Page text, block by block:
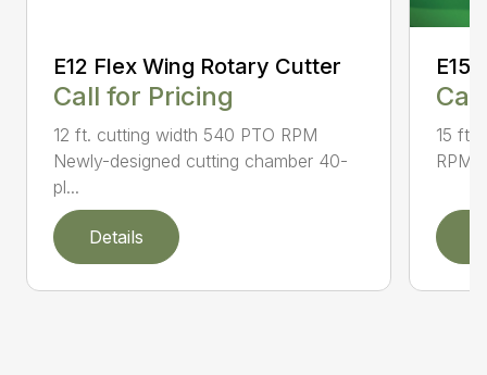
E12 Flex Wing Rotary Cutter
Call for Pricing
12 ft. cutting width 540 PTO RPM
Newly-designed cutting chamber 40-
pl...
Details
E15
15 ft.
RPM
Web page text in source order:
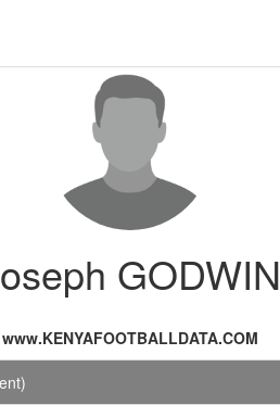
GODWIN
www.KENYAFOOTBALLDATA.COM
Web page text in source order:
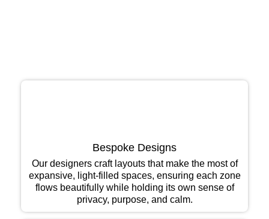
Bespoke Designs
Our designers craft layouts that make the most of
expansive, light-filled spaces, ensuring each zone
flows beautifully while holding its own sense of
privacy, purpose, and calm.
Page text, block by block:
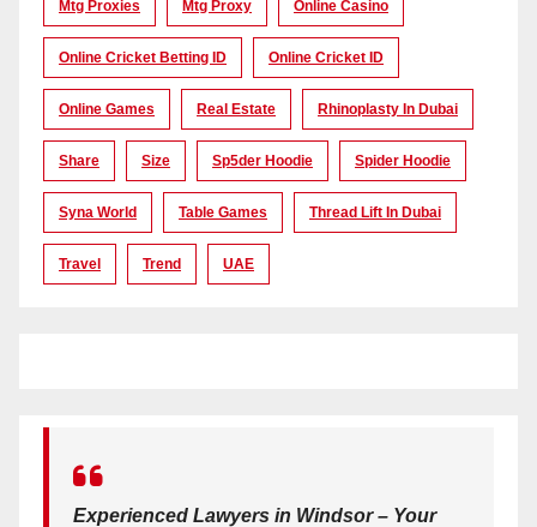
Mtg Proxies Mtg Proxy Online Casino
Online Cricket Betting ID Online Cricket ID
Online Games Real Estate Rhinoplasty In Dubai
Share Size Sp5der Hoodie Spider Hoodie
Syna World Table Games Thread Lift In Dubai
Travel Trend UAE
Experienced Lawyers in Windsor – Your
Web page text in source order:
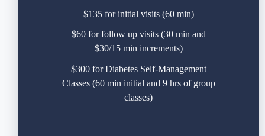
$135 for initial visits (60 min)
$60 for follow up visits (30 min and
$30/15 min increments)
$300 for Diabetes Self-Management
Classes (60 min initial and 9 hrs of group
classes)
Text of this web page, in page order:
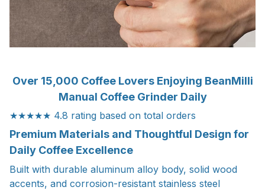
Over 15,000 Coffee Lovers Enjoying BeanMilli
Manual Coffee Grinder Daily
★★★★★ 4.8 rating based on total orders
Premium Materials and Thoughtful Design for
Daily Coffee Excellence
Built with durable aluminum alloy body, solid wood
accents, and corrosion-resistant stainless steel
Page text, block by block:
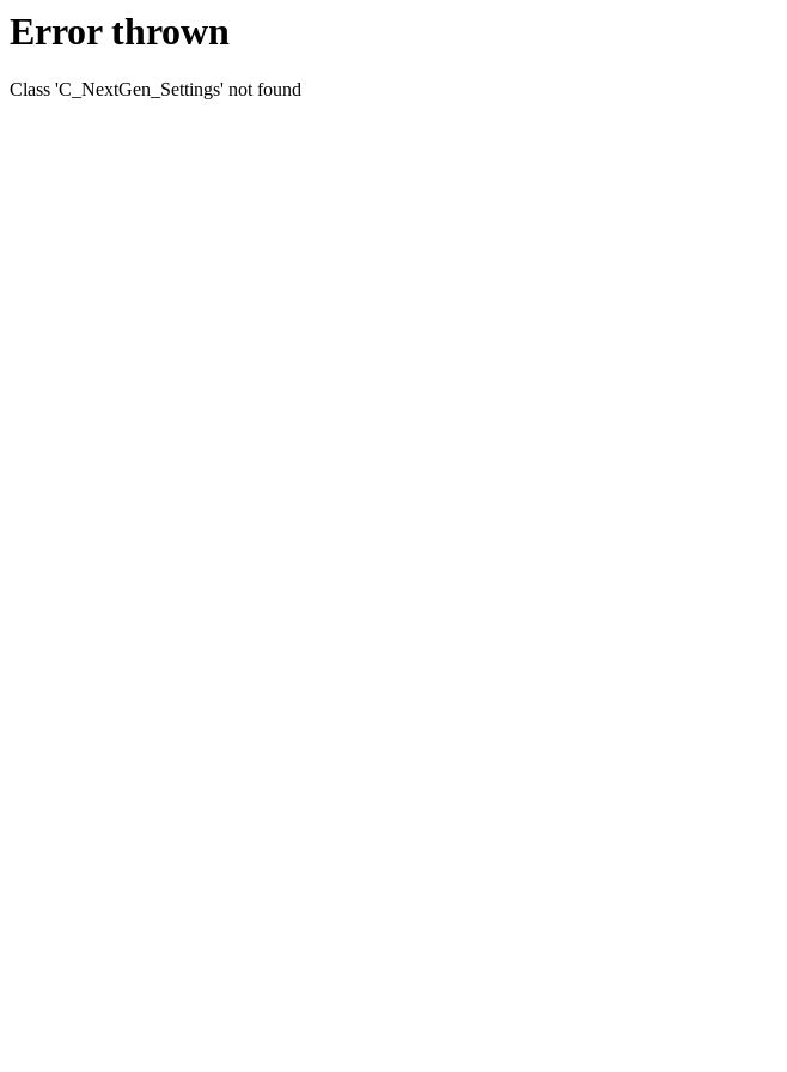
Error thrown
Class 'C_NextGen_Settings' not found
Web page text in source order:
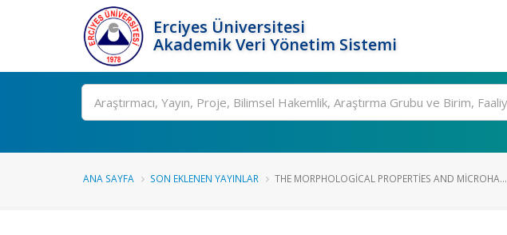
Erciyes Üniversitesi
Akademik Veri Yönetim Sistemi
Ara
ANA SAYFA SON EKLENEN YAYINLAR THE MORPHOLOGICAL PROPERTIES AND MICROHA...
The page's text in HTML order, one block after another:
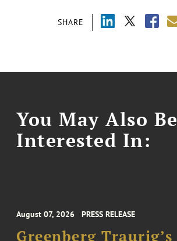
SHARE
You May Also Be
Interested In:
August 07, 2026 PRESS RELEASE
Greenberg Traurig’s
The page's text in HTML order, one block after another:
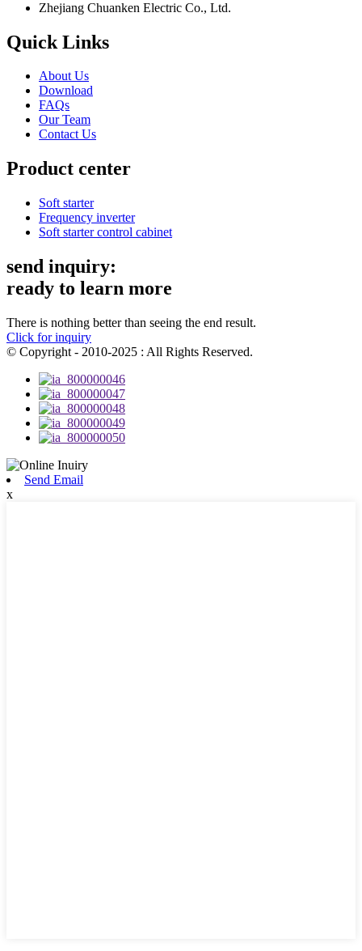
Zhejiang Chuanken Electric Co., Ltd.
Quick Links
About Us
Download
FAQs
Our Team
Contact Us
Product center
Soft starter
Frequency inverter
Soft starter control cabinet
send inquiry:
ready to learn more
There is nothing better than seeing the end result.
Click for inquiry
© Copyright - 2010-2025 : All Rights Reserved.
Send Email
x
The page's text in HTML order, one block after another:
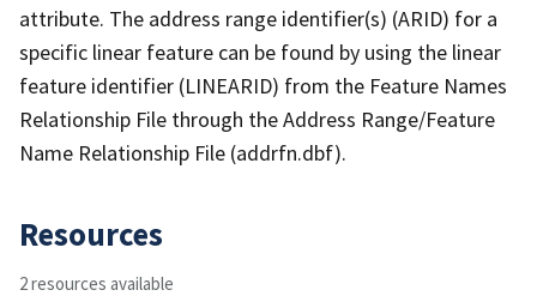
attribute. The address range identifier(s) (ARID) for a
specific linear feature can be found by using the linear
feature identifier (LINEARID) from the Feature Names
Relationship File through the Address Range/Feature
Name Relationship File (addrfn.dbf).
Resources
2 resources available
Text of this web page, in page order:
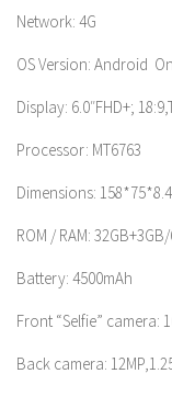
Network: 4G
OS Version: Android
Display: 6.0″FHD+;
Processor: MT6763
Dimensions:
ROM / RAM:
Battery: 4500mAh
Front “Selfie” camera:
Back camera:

**Aim of the exercise**
Hand back all the entries exactly, leaving out the pictures.

**Reply to the task**
Page text, block by block:
E12 Flex Wing Rotary Cutter
Call for Pricing
12 ft. cutting width 540 PTO RPM
Newly-designed cutting chamber 40-
pl...
Details
E15
15 ft.
RPM
Web page text in source order:
GODWIN
www.KENYAFOOTBALLDATA.COM
Web page text in source order:
Bespoke Designs
Our designers craft layouts that make the most of
expansive, light-filled spaces, ensuring each zone
flows beautifully while holding its own sense of
privacy, purpose, and calm.
Page text, block by block:
Mtg Proxies Mtg Proxy Online Casino
Online Cricket Betting ID Online Cricket ID
Online Games Real Estate Rhinoplasty In Dubai
Share Size Sp5der Hoodie Spider Hoodie
Syna World Table Games Thread Lift In Dubai
Travel Trend UAE
Experienced Lawyers in Windsor – Your
Web page text in source order:
$135 for initial visits (60 min)
$60 for follow up visits (30 min and
$30/15 min increments)
$300 for Diabetes Self-Management
Classes (60 min initial and 9 hrs of group
classes)
Text of this web page, in page order:
Over 15,000 Coffee Lovers Enjoying BeanMilli
Manual Coffee Grinder Daily
★★★★★ 4.8 rating based on total orders
Premium Materials and Thoughtful Design for
Daily Coffee Excellence
Built with durable aluminum alloy body, solid wood
accents, and corrosion-resistant stainless steel
Page text, block by block:
Error thrown
Class 'C_NextGen_Settings' not found
Web page text in source order:
Erciyes Üniversitesi
Akademik Veri Yönetim Sistemi
Ara
ANA SAYFA SON EKLENEN YAYINLAR THE MORPHOLOGICAL PROPERTIES AND MICROHA...
The page's text in HTML order, one block after another:
SHARE
You May Also Be
Interested In:
August 07, 2026 PRESS RELEASE
Greenberg Traurig’s
The page's text in HTML order, one block after another:
Zhejiang Chuanken Electric Co., Ltd.
Quick Links
About Us
Download
FAQs
Our Team
Contact Us
Product center
Soft starter
Frequency inverter
Soft starter control cabinet
send inquiry:
ready to learn more
There is nothing better than seeing the end result.
Click for inquiry
© Copyright - 2010-2025 : All Rights Reserved.
Send Email
x
The page's text in HTML order, one block after another:
attribute. The address range identifier(s) (ARID) for a
specific linear feature can be found by using the linear
feature identifier (LINEARID) from the Feature Names
Relationship File through the Address Range/Feature
Name Relationship File (addrfn.dbf).
Resources
2 resources available
Text of this web page, in page order:
Network: 4G
OS Version: Android
Display: 6.0″FHD+;
Processor: MT6763
Dimensions:
ROM / RAM:
Battery: 4500mAh
Front “Selfie” camera:
Back camera:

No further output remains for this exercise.